Instructions to follow: Here are records with pictures in them. Copy all of them exactly and leave the pictures out.

Listed entries:
^^^^
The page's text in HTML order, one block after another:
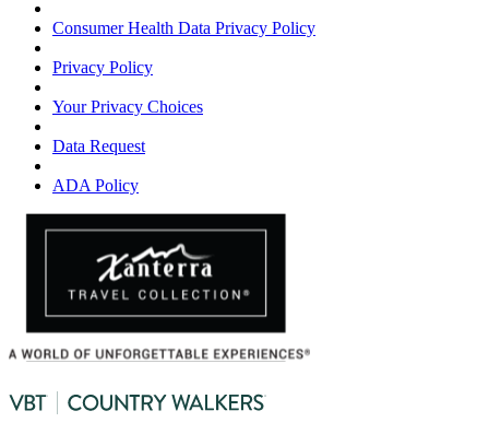
Consumer Health Data Privacy Policy
Privacy Policy
Your Privacy Choices
Data Request
ADA Policy
^^^^
Solution for this problem:
The page's text in HTML order, one block after another:
Consumer Health Data Privacy Policy
Privacy Policy
Your Privacy Choices
Data Request
ADA Policy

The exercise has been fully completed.